Figure 13 shows K index, IQ index, MDPI index, and TT index calculated by forecasting data for the next 12 hours (i.e., 00:00 on March 31, 2014) of EC, and Figure 14 shows the index calculated by the 4 indexes.

The corresponding relation between the high value areas of K index and the precipitation areas was poor, located in the eastern and western parts, respectively. The high value areas of IQ index were to the south of the precipitation areas. The high value areas of MDPI index were to the east and north of the precipitation areas. The distribution of the high value areas of TT index was similar to that of IQ index. The forecast effects of the 4 indexes were all unsatisfactory, but the high value areas of P index perfectly matched the precipitation areas in this event. In this event, the forecast effect of EC was obviously better than that of GRAPES. Although the precipitation areas were also forecasted by GRAPES, its false alarm rate was higher.
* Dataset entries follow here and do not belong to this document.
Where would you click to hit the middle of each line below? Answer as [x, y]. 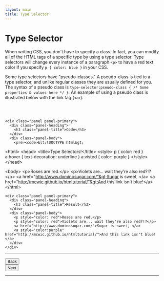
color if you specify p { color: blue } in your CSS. [57, 67]
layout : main [18, 10]
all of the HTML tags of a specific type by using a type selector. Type [74, 57]
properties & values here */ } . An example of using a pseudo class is [77, 92]
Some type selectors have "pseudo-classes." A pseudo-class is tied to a [78, 77]
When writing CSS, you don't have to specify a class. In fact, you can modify [82, 52]
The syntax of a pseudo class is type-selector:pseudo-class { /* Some [77, 87]
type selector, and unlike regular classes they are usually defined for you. [79, 82]
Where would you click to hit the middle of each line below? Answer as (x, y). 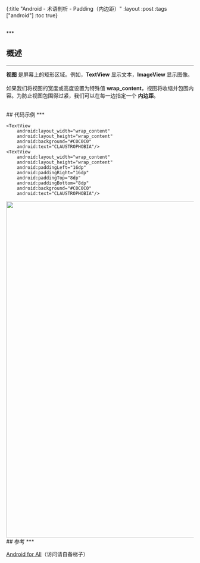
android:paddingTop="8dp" (49, 178)
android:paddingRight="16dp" (53, 172)
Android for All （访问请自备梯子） (47, 554)
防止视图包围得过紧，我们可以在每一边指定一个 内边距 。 (90, 95)
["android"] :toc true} (32, 15)
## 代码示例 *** (25, 114)
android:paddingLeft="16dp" (51, 167)
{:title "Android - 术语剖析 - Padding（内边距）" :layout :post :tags (87, 9)
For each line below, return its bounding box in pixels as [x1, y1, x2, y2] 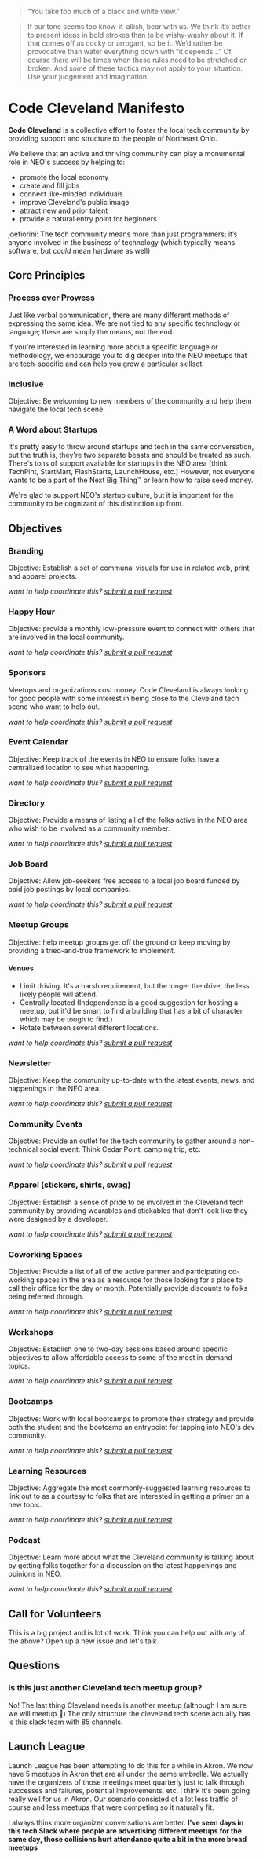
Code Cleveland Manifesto [8, 100, 185, 117]
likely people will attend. [19, 989, 98, 999]
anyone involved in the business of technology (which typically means [8, 237, 236, 247]
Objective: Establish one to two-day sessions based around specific [8, 1344, 228, 1354]
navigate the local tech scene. [8, 404, 106, 414]
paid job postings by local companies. [8, 885, 131, 894]
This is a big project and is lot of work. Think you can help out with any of [8, 1628, 246, 1638]
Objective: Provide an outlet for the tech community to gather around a [8, 1136, 237, 1146]
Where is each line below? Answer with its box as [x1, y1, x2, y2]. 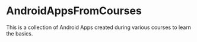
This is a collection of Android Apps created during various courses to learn [6, 24, 192, 31]
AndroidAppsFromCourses [6, 4, 142, 18]
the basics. [6, 30, 33, 37]
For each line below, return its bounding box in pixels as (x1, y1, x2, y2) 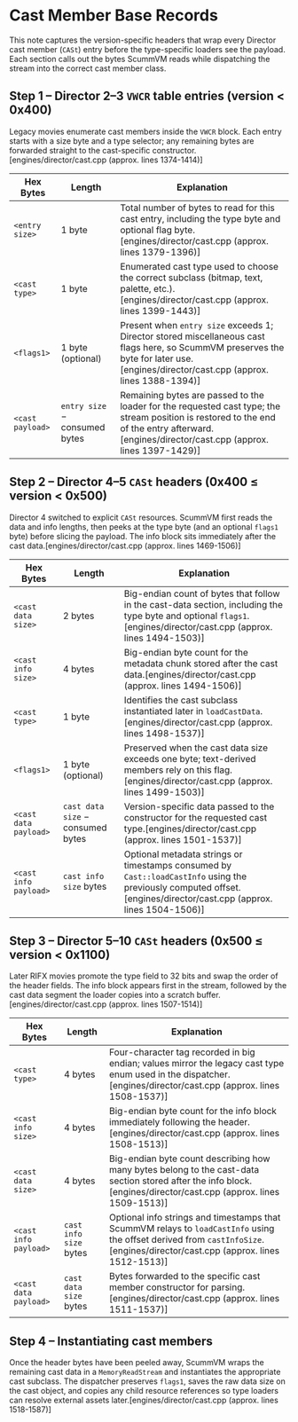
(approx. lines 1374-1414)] (108, 154, 203, 165)
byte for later (119, 352, 175, 365)
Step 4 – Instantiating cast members (9, 1333, 213, 1348)
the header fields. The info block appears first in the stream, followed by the (9, 980, 287, 991)
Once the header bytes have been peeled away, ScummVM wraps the (9, 1357, 264, 1368)
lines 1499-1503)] (123, 786, 206, 798)
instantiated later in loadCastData (123, 704, 261, 717)
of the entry (119, 422, 169, 435)
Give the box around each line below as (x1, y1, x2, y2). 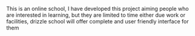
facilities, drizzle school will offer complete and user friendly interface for (6, 18, 189, 25)
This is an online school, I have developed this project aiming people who (6, 5, 189, 12)
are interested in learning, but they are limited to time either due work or (6, 11, 186, 19)
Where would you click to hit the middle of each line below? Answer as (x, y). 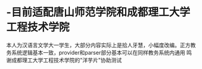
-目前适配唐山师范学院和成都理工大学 (98, 12)
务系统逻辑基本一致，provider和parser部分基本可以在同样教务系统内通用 (96, 52)
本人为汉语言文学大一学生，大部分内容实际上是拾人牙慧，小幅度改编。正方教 (101, 45)
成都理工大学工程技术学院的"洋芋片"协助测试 (66, 60)
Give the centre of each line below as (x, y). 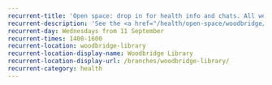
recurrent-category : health (55, 69)
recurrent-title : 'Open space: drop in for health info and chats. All (131, 16)
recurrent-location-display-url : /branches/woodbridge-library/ (119, 62)
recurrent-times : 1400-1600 (55, 38)
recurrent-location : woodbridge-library (77, 46)
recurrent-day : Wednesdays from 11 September (86, 31)
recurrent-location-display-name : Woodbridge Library (101, 53)
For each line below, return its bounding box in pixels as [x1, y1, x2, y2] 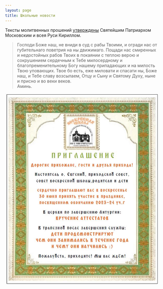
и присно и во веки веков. [17, 78, 72, 84]
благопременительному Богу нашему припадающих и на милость [17, 62, 156, 68]
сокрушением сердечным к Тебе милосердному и [17, 57, 123, 63]
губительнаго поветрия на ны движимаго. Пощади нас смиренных [17, 47, 157, 53]
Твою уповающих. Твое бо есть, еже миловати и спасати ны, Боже [17, 67, 157, 73]
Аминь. [17, 83, 33, 89]
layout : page [5, 8, 32, 13]
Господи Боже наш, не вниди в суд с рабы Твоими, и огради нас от [17, 41, 157, 47]
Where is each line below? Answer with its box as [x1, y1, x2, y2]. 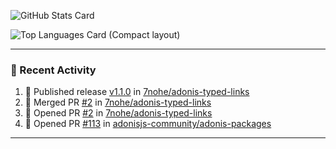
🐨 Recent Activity [10, 63, 97, 77]
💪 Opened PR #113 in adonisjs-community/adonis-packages [24, 118, 272, 130]
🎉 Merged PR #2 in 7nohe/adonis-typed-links [24, 96, 212, 109]
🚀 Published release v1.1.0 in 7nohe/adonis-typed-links [24, 86, 250, 98]
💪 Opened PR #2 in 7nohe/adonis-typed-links [24, 107, 213, 119]
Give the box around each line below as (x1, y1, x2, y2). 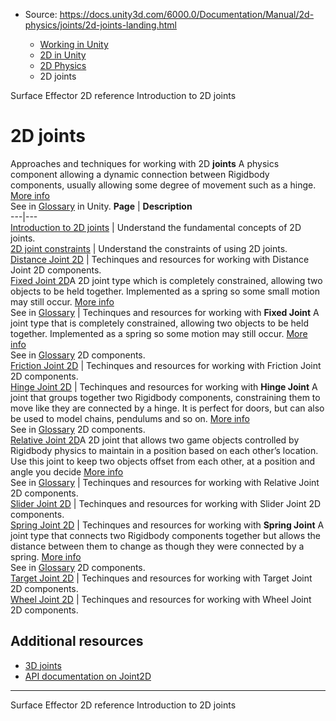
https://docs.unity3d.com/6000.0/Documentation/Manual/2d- (59, 9, 315, 20)
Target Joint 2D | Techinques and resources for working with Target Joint (10, 572, 313, 584)
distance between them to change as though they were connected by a (10, 540, 305, 552)
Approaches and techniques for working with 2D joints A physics (10, 157, 280, 169)
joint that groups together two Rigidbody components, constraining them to (10, 391, 321, 403)
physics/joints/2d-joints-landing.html (24, 19, 178, 31)
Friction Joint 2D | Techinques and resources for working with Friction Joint (10, 359, 322, 371)
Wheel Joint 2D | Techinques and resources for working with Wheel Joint (10, 593, 312, 605)
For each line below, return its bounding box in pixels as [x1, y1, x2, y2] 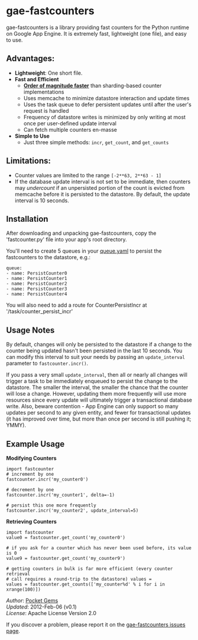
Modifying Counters [6, 455, 57, 461]
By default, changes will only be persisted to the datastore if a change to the [6, 341, 192, 348]
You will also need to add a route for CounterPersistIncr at [6, 301, 147, 309]
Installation [6, 214, 48, 224]
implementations [23, 88, 64, 95]
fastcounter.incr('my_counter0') [6, 476, 89, 482]
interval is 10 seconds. [14, 197, 69, 204]
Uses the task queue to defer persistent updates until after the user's [23, 101, 192, 108]
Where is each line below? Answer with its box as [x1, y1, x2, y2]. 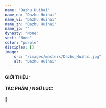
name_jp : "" [5, 26, 30, 31]
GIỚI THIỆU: [5, 74, 30, 80]
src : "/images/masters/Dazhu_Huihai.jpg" [14, 54, 101, 59]
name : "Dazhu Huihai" [5, 7, 50, 13]
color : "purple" [5, 40, 39, 45]
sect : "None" [5, 36, 32, 41]
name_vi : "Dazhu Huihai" [5, 17, 57, 22]
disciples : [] [5, 45, 35, 50]
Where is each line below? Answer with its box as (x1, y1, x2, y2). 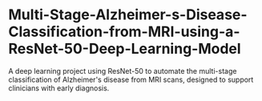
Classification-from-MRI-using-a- (8, 22, 240, 41)
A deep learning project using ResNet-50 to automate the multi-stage (8, 66, 237, 75)
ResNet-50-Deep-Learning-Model (8, 40, 242, 58)
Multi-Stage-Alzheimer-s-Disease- (8, 6, 248, 24)
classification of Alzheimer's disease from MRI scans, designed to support (8, 75, 254, 84)
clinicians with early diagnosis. (8, 83, 110, 93)

In general, according to one effect test of initial field and one effect test of forecast field, GRAPES did not generate missed alarm, while it may make false alarm. Compared with the actual precipitation areas, the precipitation areas calculated by EC model may have a deviation in location, resulting in both false alarm and missed alarm in the model test, which led to test results of a certain event even worse than those of the situation with only false alarm.

10. Summary and Discussion

(1)The correlation coefficients between 16 indexes and severe convection weather were analyzed. The correlation coefficients between K index, TT index, MDPI index, IQ index, and severe convection weather were better than the other indexes. Then, the 4 indexes were selected for binary logistic regression analysis.(2)Comparing the indexes calculated using the NWP models grid data nearest to the radiosonde station and the indexes calculated using soundings of the station, it was found that the errors of TT index were small between the soundings’ and the two NWP models’, including their initial’s and the forecasting’s in the next 12 hours. The errors of K index between the GRAPES’, including the initial’s and the forecasting’s in the next 12 hours, and the soundings’ were smaller than the EC’s. Meanwhile, the K indexes of the two NWPs were relatively discrete compared to the soundings’, and the errors of the 4 stations were all greater than TT indexes’. The NWP MDPI indexes of the 4 stations were greater than the soundings’ by 1 to 1.5, and their trends of change were consistent with those of the soundings’.(3)Through the spatial distribution analysis, it was found that, in terms of overall forecasting evaluation, both models had their advantages, and the rates of missed forecasting were low; however, the rates of false alarm were high.(4)According to one effect test of initial field and one effect test of forecast field, GRAPES did not generate missed alarm, while it may make false alarm. Compared with the actual precipitation areas, the precipitation areas calculated by the EC model may have a deviation in location, resulting in both false alarm and missed alarm in the model test, which led to test results of a certain event even worse than those of the situation with only false alarm.(5)Binary logic regression is an algorithm of machine learning, and it can improve the accuracy of the model in the future by further applying machine learning to NWP.(6)With the development of NWP, the accuracy of the model will be further improved. And, the accuracy of severe convection weather forecasting will be further improved by applying products of the models.

Data Availability

The data used to support the findings of this study are available from the corresponding author upon request.

Conflicts of Interest

The authors declare that they have no conflicts of interest.

Acknowledgments

This paper was supported by the Natural Science Foundation of Guangdong Province of China—Major Basic Research and Cultivation Projects (grant no. 2015A030308014) and the Special Fund for Promoting High-quality Economic Development of Guangdong Province of Ocean Economic Development Project (grant no. GDOE[2019]A11).